I'd halfway assume that knotes shouldn't be triggered if the TTY was revoked, which might look something like: https://people.freebsd.org/~rew/tf-revoke.patch

or maybe it makes sense to delete the knotes when the TTY is not opened? something like: https://people.freebsd.org/~rew/tty-knote.patch

or...some other behavior is expected? either way, both of the patches above prevented the panic from occurring.

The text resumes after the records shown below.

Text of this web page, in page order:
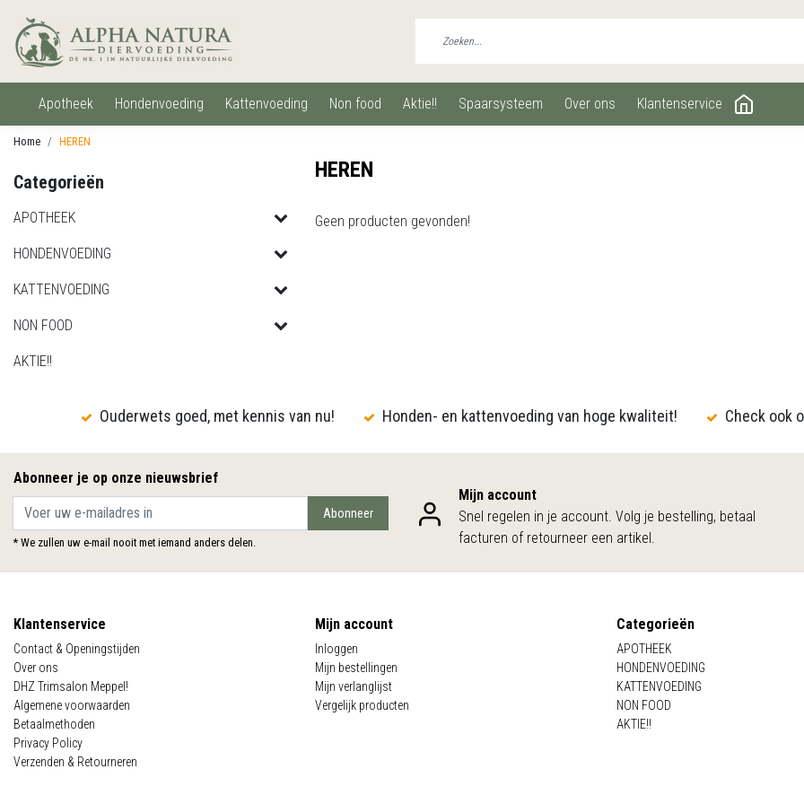
apotheek hondenvoeding kattenvoeding non food aktie!! spaarsysteem over ons klantenservice
Home HEREN
Categorieën
APOTHEEK
HONDENVOEDING
KATTENVOEDING
NON FOOD
AKTIE!!
HEREN
Geen producten gevonden!
Ouderwets goed, met kennis van nu! Honden- en kattenvoeding van hoge kwaliteit! Check ook
Abonneer je op onze nieuwsbrief
Abonneer
* We zullen uw e-mail nooit met iemand anders delen.
Mijn account
Snel regelen in je account. Volg je bestelling, betaal
facturen of retourneer een artikel.
Klantenservice
Contact & Openingstijden
Over ons
DHZ Trimsalon Meppel!
Algemene voorwaarden
Betaalmethoden
Privacy Policy
Verzenden & Retourneren
Mijn account
Inloggen
Mijn bestellingen
Mijn verlanglijst
Vergelijk producten
Categorieën
APOTHEEK
HONDENVOEDING
KATTENVOEDING
NON FOOD
AKTIE!!
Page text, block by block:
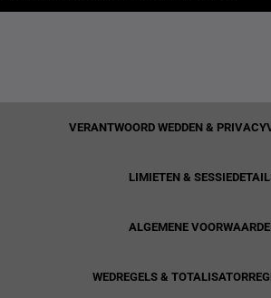
VERANTWOORD WEDDEN &
LIMIETEN &
ALGEMENE
WEDREGELS &
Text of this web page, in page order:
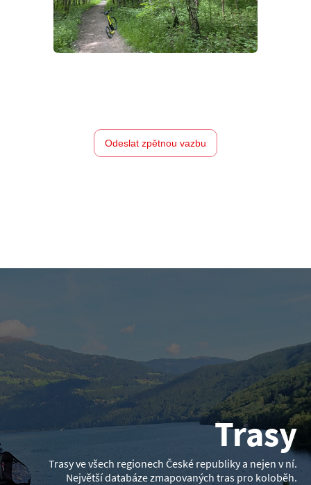
Odeslat zpětnou vazbu
Trasy
Trasy ve všech regionech České republiky a nejen v ní.
Největší databáze zmapovaných tras pro koloběh.
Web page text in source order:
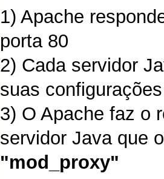
1) Apache
porta 80
2) Cada servidor
suas configurações
3) O Apache faz o
servidor Java que
"mod_proxy"
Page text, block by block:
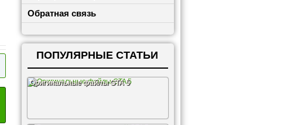
Обратная связь
ПОПУЛЯРНЫЕ СТАТЬИ
Оригинальные файлы GTA 5
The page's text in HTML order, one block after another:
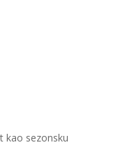
kao sezonsku
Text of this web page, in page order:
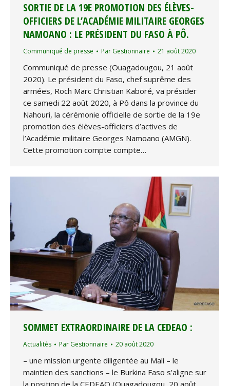
SORTIE DE LA 19E PROMOTION DES ÉLÈVES-
OFFICIERS DE L’ACADÉMIE MILITAIRE GEORGES
NAMOANO : LE PRÉSIDENT DU FASO À PÔ.
Communiqué de presse Par Gestionnaire 21 août 2020
Communiqué de presse (Ouagadougou, 21 août
2020). Le président du Faso, chef suprême des
armées, Roch Marc Christian Kaboré, va présider
ce samedi 22 août 2020, à Pô dans la province du
Nahouri, la cérémonie officielle de sortie de la 19e
promotion des élèves-officiers d’actives de
l’Académie militaire Georges Namoano (AMGN).
Cette promotion compte compte…
SOMMET EXTRAORDINAIRE DE LA CEDEAO :
Actualités Par Gestionnaire 20 août 2020
– une mission urgente diligentée au Mali – le
maintien des sanctions – le Burkina Faso s’aligne sur
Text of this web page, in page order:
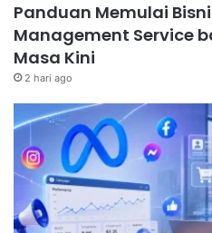
Panduan Memulai
Management Service
Masa Kini
2 hari ago
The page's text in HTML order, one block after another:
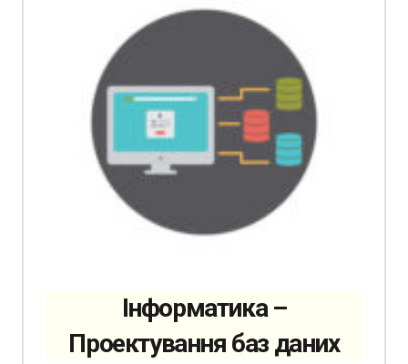
Інформатика –
Проектування баз даних
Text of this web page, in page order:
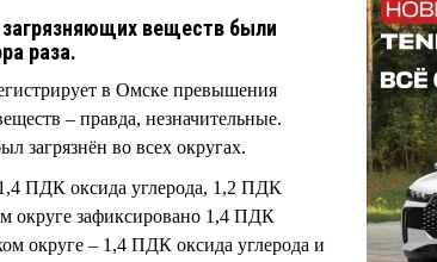
веществ были
раза.
в Омске превышения
– правда, незначительные.
загрязнён во всех округах.
ПДК оксида углерода, 1,2 ПДК
округе зафиксировано 1,4 ПДК
округе – 1,4 ПДК оксида углерода и
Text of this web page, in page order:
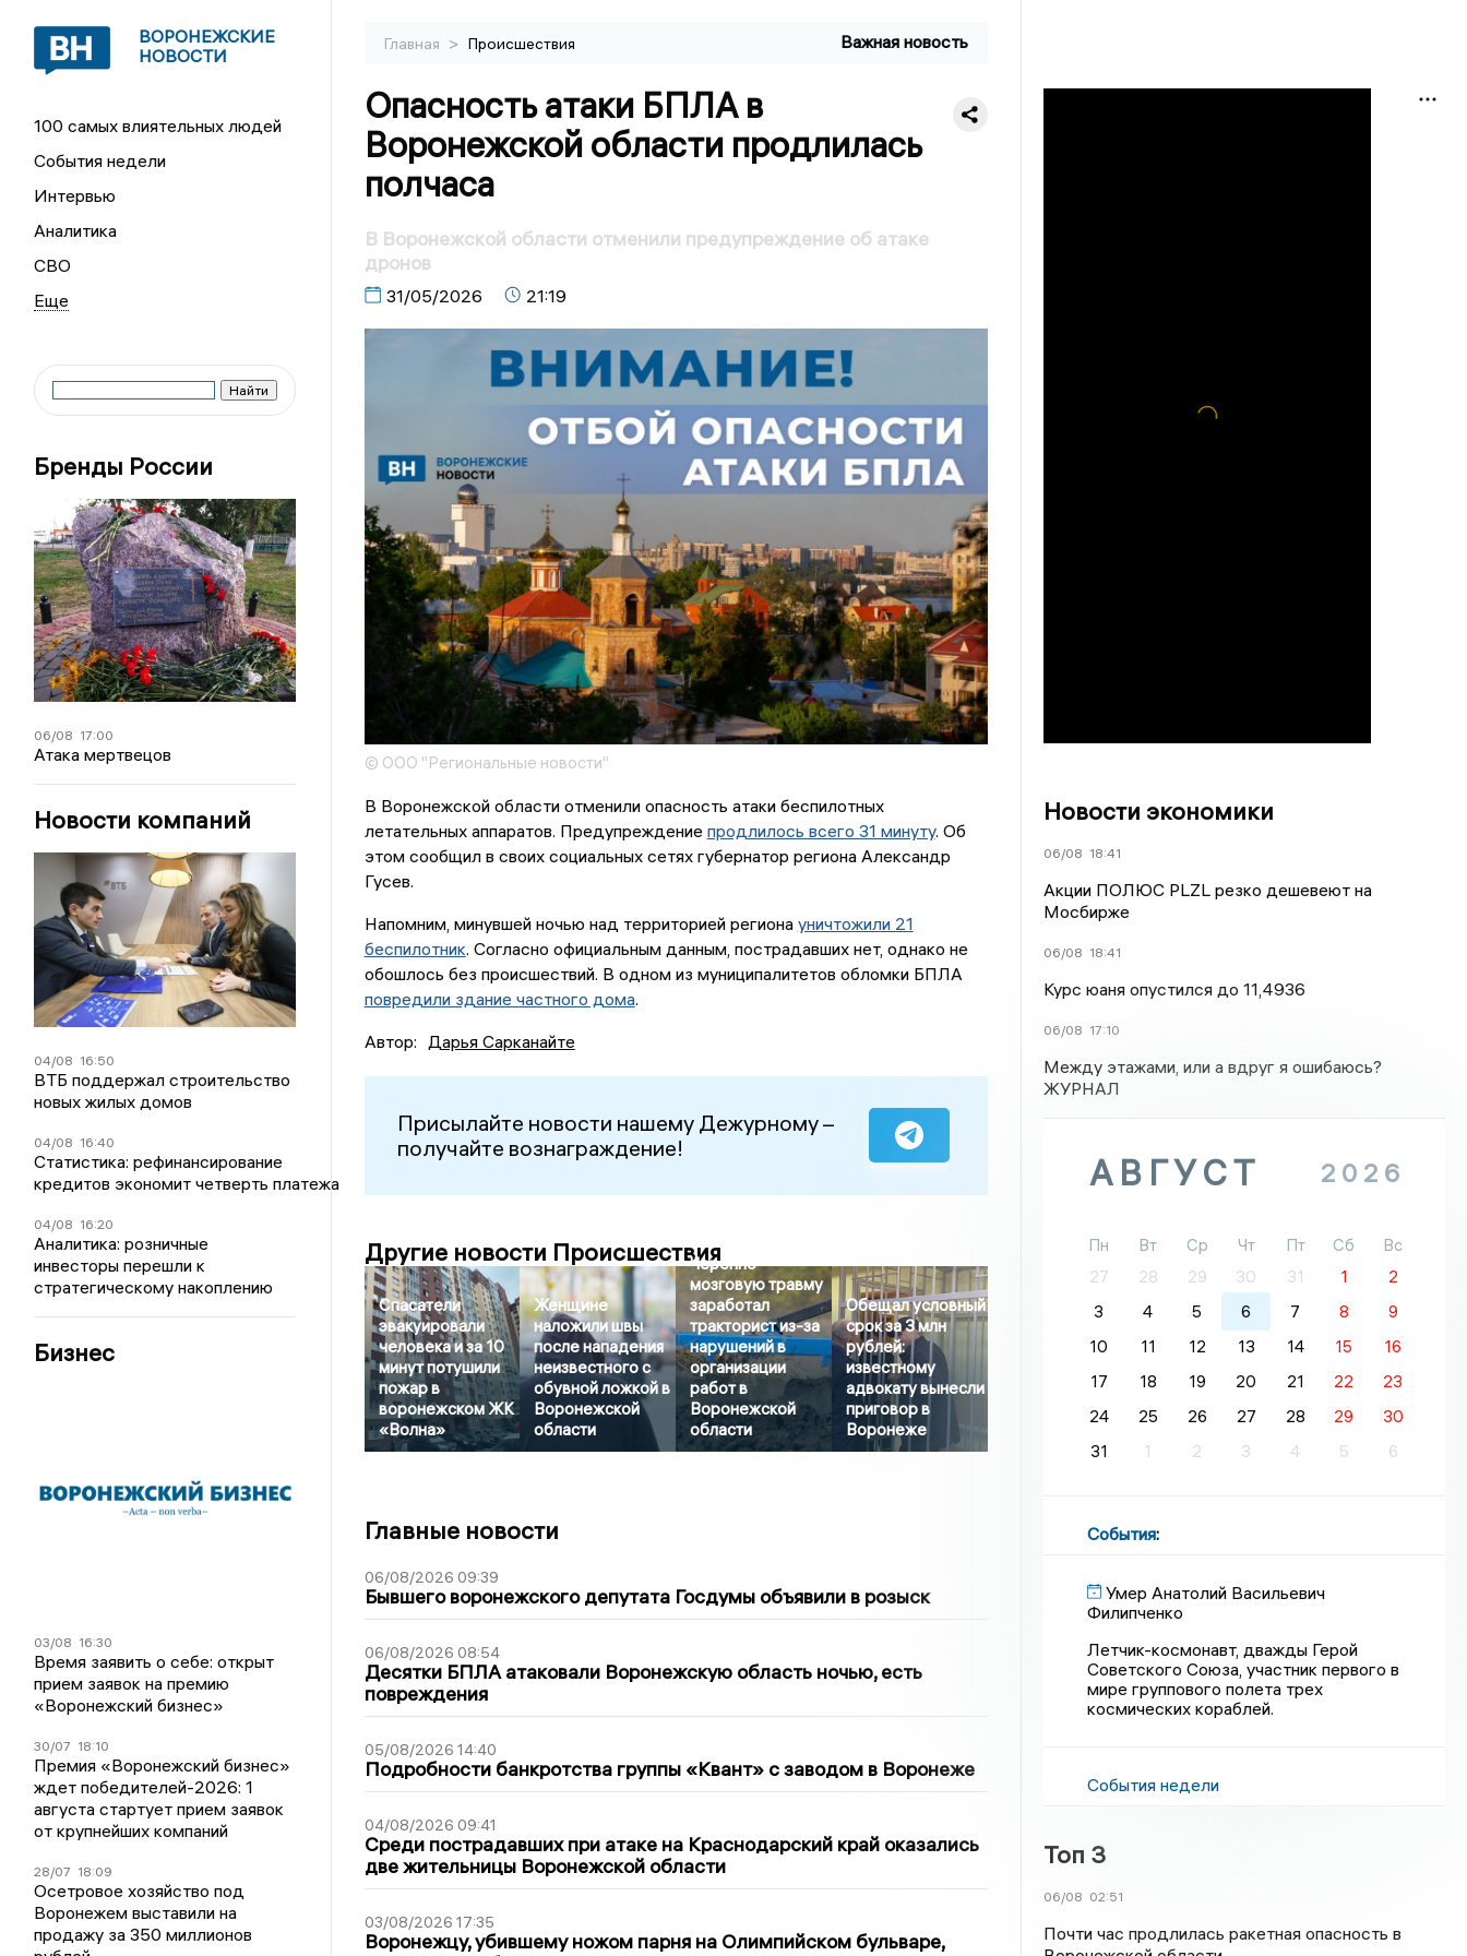
ВОРОНЕЖСКИЕ
НОВОСТИ
100 самых влиятельных людей
События недели
Интервью
Аналитика
СВО
Бренды России
06/08 17:00
Атака мертвецов
Новости компаний
04/08 16:50
ВТБ поддержал строительство
новых жилых домов
04/08 16:40
Статистика: рефинансирование
кредитов экономит четверть платежа
04/08 16:20
Аналитика: розничные
инвесторы перешли к
стратегическому накоплению
Бизнес
03/08 16:30
Время заявить о себе: открыт
прием заявок на премию
«Воронежский бизнес»
30/07 18:10
Премия «Воронежский бизнес»
ждет победителей-2026: 1
августа стартует прием заявок
от крупнейших компаний
28/07 18:09
Осетровое хозяйство под
Воронежем выставили на
продажу за 350 миллионов
Главная > Происшествия Важная новость
Опасность атаки БПЛА в
Воронежской области продлилась
полчаса
В Воронежской области отменили предупреждение об атаке
дронов
31/05/2026 21:19
© ООО "Региональные новости"
В Воронежской области отменили опасность атаки беспилотных
летательных аппаратов. Предупреждение продлилось всего 31 минуту. Об
этом сообщил в своих социальных сетях губернатор региона Александр
Гусев.
Напомним, минувшей ночью над территорией региона уничтожили 21
беспилотник. Согласно официальным данным, пострадавших нет, однако не
обошлось без происшествий. В одном из муниципалитетов обломки БПЛА
повредили здание частного дома.
Автор: Дарья Сарканайте
Присылайте новости нашему Дежурному –
получайте вознаграждение!
Другие новости Происшествия
Спасатели
эвакуировали
человека и за 10
минут потушили
пожар в
воронежском ЖК
«Волна»
Женщине
наложили швы
после нападения
неизвестного с
обувной ложкой в
Воронежской
области
Черепно-
мозговую травму
заработал
тракторист из-за
нарушений в
организации
работ в
Воронежской
области
Обещал условный
срок за 3 млн
рублей:
известному
адвокату вынесли
приговор в
Воронеже
Главные новости
06/08/2026 09:39
Бывшего воронежского депутата Госдумы объявили в розыск
06/08/2026 08:54
Десятки БПЛА атаковали Воронежскую область ночью, есть
повреждения
05/08/2026 14:40
Подробности банкротства группы «Квант» с заводом в Воронеже
04/08/2026 09:41
Среди пострадавших при атаке на Краснодарский край оказались
две жительницы Воронежской области
03/08/2026 17:35
Воронежцу, убившему ножом парня на Олимпийском бульваре,
Новости экономики
06/08 18:41
Акции ПОЛЮС PLZL резко дешевеют на
Мосбирже
06/08 18:41
Курс юаня опустился до 11,4936
06/08 17:10
Между этажами, или а вдруг я ошибаюсь?
ЖУРНАЛ
АВГУСТ 2026
Пн Вт Ср Чт Пт Сб
Вс
27
28 29 30 31 1
2
3
4 5 6 7 8
9
10
11 12 13 14 15
16
17
18 19 20 21 22
23
24
25 26 27 28 29
30
31
1 2 3 4 5 6
События:
Умер Анатолий Васильевич
Филипченко
Летчик-космонавт, дважды Герой
Советского Союза, участник первого в
мире группового полета трех
космических кораблей.
События недели
Топ 3
06/08 02:51
Почти час продлилась ракетная опасность в
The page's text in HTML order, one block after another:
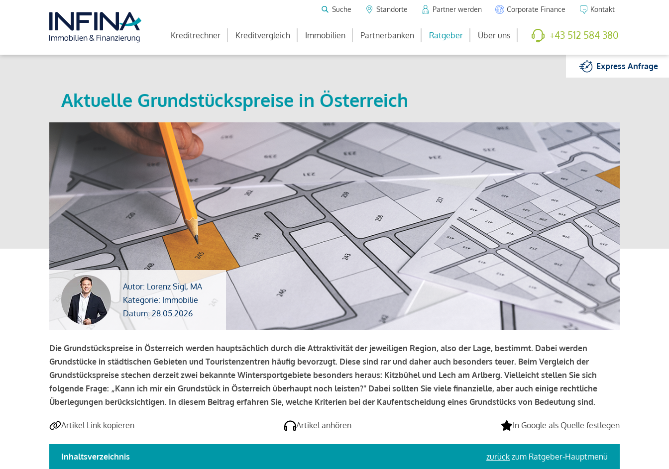
Suche Standorte Partner werden Corporate Finance Kontakt
Kreditrechner Kreditvergleich Immobilien Partnerbanken Ratgeber Über uns +43 512 584 380
ExpressAnfrage
Aktuelle Grundstückspreise in Österreich
Autor: Lorenz Sigl, MA
Kategorie: Immobilie
Datum: 28.05.2026
Die Grundstückspreise in Österreich werden hauptsächlich durch die Attraktivität der jeweiligen Region, also der Lage, bestimmt. Dabei werden
Grundstücke in städtischen Gebieten und Touristenzentren häufig bevorzugt. Diese sind rar und daher auch besonders teuer. Beim Vergleich der
Grundstückspreise stechen derzeit zwei bekannte Wintersportgebiete besonders heraus: Kitzbühel und Lech am Arlberg. Vielleicht stellen Sie sich
folgende Frage: „Kann ich mir ein Grundstück in Österreich überhaupt noch leisten?" Dabei sollten Sie viele finanzielle, aber auch einige rechtliche
Überlegungen berücksichtigen. In diesem Beitrag erfahren Sie, welche Kriterien bei der Kaufentscheidung eines Grundstücks von Bedeutung sind.
Artikel Link kopieren Artikel anhören In Google als Quelle festlegen
Inhaltsverzeichnis zurück zum Ratgeber-Hauptmenü
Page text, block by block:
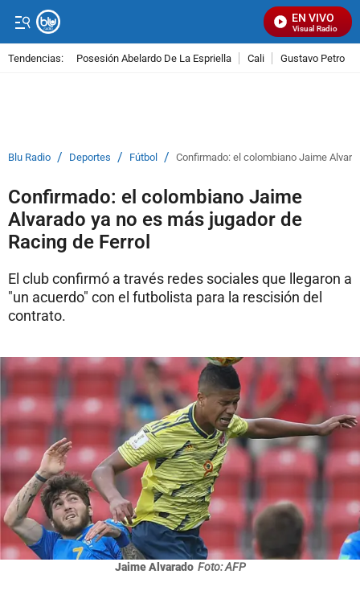
EN VIVO
Señal Visual Radio
Tendencias: Posesión Abelardo De La Espriella Cali Gustavo Petro
Blu Radio / Deportes / Fútbol / Confirmado: el colombiano Jaime
Confirmado: el colombiano Jaime
Alvarado ya no es más jugador de
Racing de Ferrol
El club confirmó a través redes sociales que llegaron a
"un acuerdo" con el futbolista para la rescisión del
contrato.
Jaime Alvarado Foto: AFP
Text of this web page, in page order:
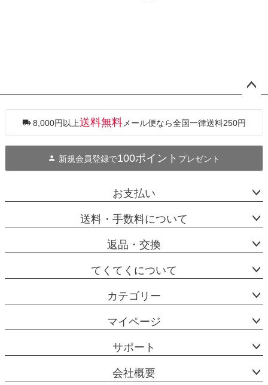
ジト
へ
8,000円以上送料無料 メール便なら全国一律送料250円
新規会員登録で100ポイント プレゼント
お支払い
送料・手数料について
返品・交換
てくてくについて
カテゴリー
マイページ
サポート
会社概要
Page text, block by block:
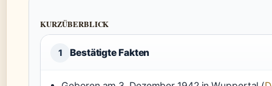
KURZÜBERBLICK
1 Bestätigte Fakten
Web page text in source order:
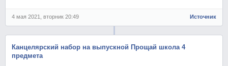
4 мая 2021, вторник 20:49 Источник
Канцелярский набор на выпускной Прощай школа 4
предмета
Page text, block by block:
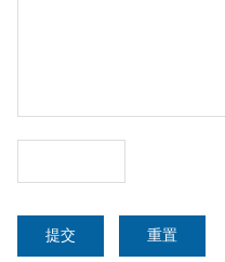
提交 重置
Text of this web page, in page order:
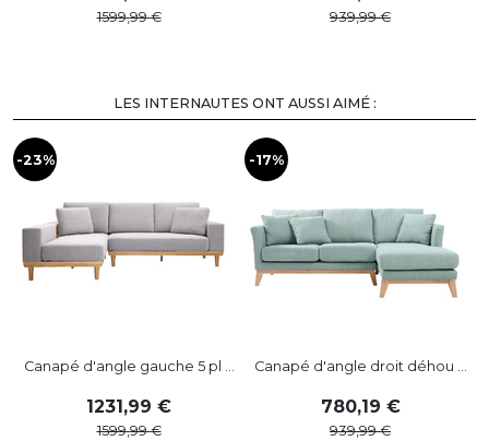
1599,99 939,99
LES INTERNAUTES ONT AUSSI AIMÉ :
-23%
Canapé d'angle gauche 5 pl ...
1231,99
1599,99
-17%
Canapé d'angle droit déhou ...
780,19
939,99
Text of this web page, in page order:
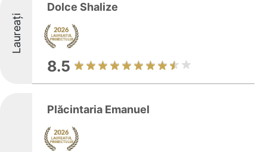
Laureați
Dolce Shalize
8.5
Plăcintaria Emanuel
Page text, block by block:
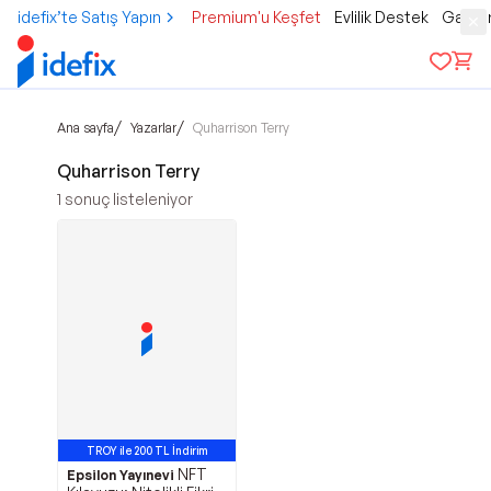
idefix’te Satış Yapın Premium'u Keşfet Evlilik Destek
Ana sayfa/ Yazarlar/ Quharrison Terry
Quharrison Terry
1 sonuç listeleniyor
TROY ile 200 TL İndirim
Epsilon Yayınevi NFT
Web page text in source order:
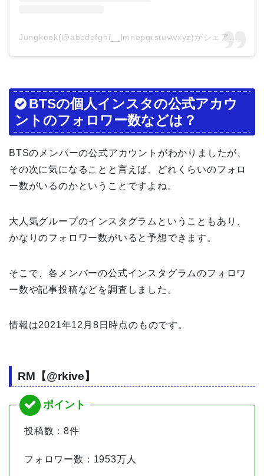
BTSの個人インスタの公式アカウ
ントのフォロワー数などは？
BTSのメンバーの公式アカウントがわかりましたが、
その次に気になることと言えば、どれくらいのフォロ
ー数がいるのかということですよね。
大人気グループのインスタグラムということもあり、
かなりのフォロワー数がいると予想できます。
そこで、各メンバーの公式インスタグラムのフォロワ
ー数や記事投稿などを調査しました。
情報は2021年12月8日時点のものです。
RM【@rkive】
投稿数：8件
フォロワー数：1953万人
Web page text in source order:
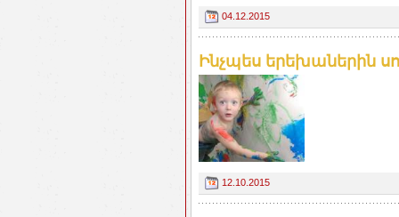
04.12.2015
Ինչպես երեխաներին
12.10.2015
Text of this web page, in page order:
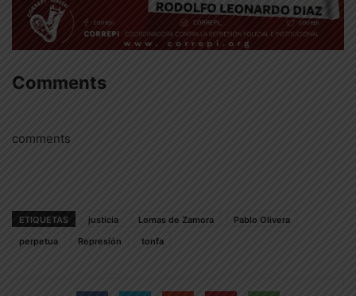
Comments
comments
ETIQUETAS justicia Lomas de Zamora
Pablo Olivera
perpetua
Represión tonfa
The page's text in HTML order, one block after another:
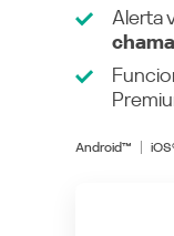
Alerta
Android™
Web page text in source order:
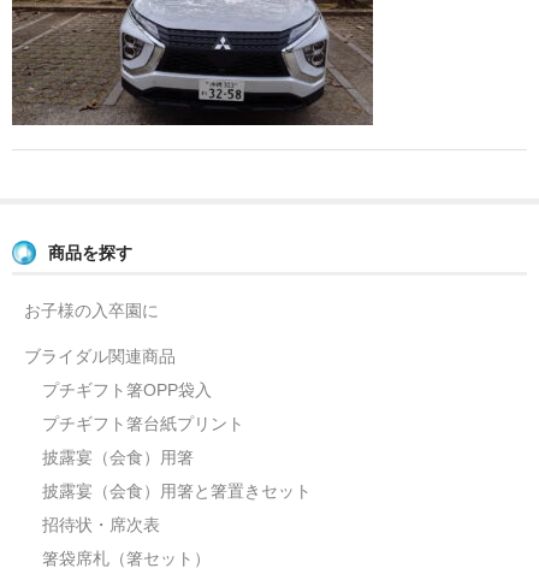
マイ箸・箸袋
ご利用ガイド
よくあるご質問
商品を探す
お子様の入卒園に
ブライダル関連商品
プチギフト箸OPP袋入
プチギフト箸台紙プリント
披露宴（会食）用箸
披露宴（会食）用箸と箸置きセット
招待状・席次表
箸袋席札（箸セット）

To reproduce, spin up a vm and execute the following:

- launch nvim
- suspend nvim (ctrl-z)
- poweroff (panic)
Comment 3 Robert Wing freebsd_committer freebsd_triage 2023-08-26 18:43:20 UTC
https://reviews.freebsd.org/D41605

I'm not sure this is the best fix but, I'm guessing we are going to get more reports about this in the future as I've hit it randomly a few times now.
Comment 4 commit-hook freebsd_committer freebsd_triage 2023-12-19 00:49:00 UTC
A commit in branch main references this bug:

URL: https://cgit.FreeBSD.org/src/commit/?id=acd5638e268a6706f6b7ad84947a8425e8d51ef7

commit acd5638e268a6706f6b7ad84947a8425e8d51ef7
Author:     Robert Wing <rew@FreeBSD.org>
AuthorDate: 2023-12-19 00:40:46 +0000
Commit:     Robert Wing <rew@FreeBSD.org>
CommitDate: 2023-12-19 00:40:46 +0000

    tty: delete knotes when TTY is revoked

    Do not clear knotes from the TTY until it gets dealloc'ed, unless the
    TTY is being revoked, in that case delete the knotes when closed is
    called on the TTY.

    When knotes are cleared from a knlist, those knotes become detached from
    the knlist. And when an event is triggered on a detached knote there
    isn't an associated knlist and therefore no lock will be taken when the
    event is triggered.

    This becomes a problem when a detached knote is triggered on a TTY since
    the mutex for a TTY is also used as the lock for its knlists. This
    scenario ends up calling the TTY event handlers without the TTY lock
    being held and tripping on asserts in the event handlers.

    PR:             272151
    Reviewed by:    kib, markj
    Differential Revision:  https://reviews.freebsd.org/D41605

 sys/kern/tty.c | 12 +++++++-----
 1 file changed, 7 insertions(+), 5 deletions(-)
Comment 5 Mark Linimon freebsd_committer freebsd_triage 2023-12-27 12:33:00 UTC
^Triage: assign to committer that resolved; set possible MFC flags.